[Records contained in a dataset]

★ ★ ★ ★ ★ ★ ★

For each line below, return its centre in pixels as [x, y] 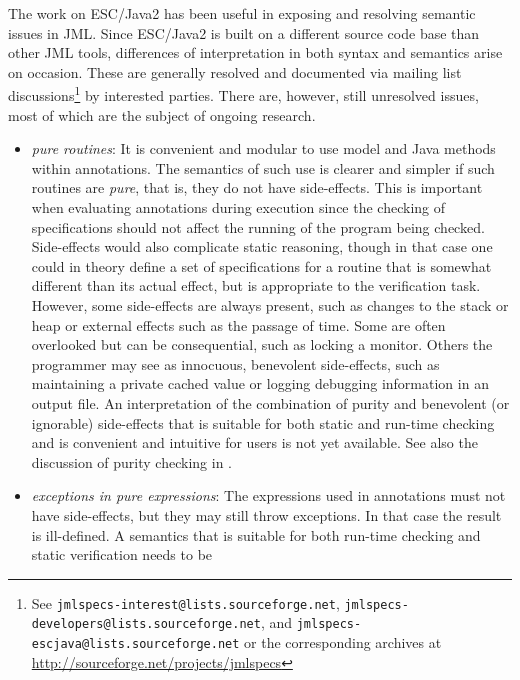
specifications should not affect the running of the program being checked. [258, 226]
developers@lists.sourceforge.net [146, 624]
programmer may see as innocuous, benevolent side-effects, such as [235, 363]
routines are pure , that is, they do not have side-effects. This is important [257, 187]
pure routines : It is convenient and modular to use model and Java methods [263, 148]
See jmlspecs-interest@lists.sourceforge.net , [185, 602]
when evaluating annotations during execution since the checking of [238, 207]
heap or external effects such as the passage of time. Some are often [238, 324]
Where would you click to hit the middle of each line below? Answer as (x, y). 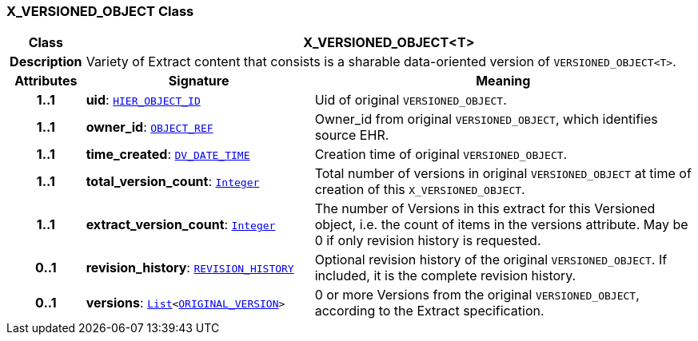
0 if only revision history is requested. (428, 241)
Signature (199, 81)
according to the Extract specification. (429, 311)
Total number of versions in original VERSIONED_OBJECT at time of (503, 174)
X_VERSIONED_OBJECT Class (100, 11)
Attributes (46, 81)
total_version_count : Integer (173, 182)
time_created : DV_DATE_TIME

★ ★ ★ ★ ★ ★ ★

Task details: Transcribe all records verbatim and omit each image.

Response below:
For each line below, return its centre in pixels as [x, y] 
specifications should not affect the running of the program being checked. [258, 226]
developers@lists.sourceforge.net [146, 624]
programmer may see as innocuous, benevolent side-effects, such as [235, 363]
routines are pure , that is, they do not have side-effects. This is important [257, 187]
pure routines : It is convenient and modular to use model and Java methods [263, 148]
See jmlspecs-interest@lists.sourceforge.net , [185, 602]
when evaluating annotations during execution since the checking of [238, 207]
heap or external effects such as the passage of time. Some are often [238, 324]
Where would you click to hit the middle of each line below? Answer as (x, y). 
0 if only revision history is requested. (428, 241)
Signature (199, 81)
according to the Extract specification. (429, 311)
Total number of versions in original VERSIONED_OBJECT at time of (503, 174)
X_VERSIONED_OBJECT Class (100, 11)
Attributes (46, 81)
total_version_count : Integer (173, 182)
time_created : DV_DATE_TIME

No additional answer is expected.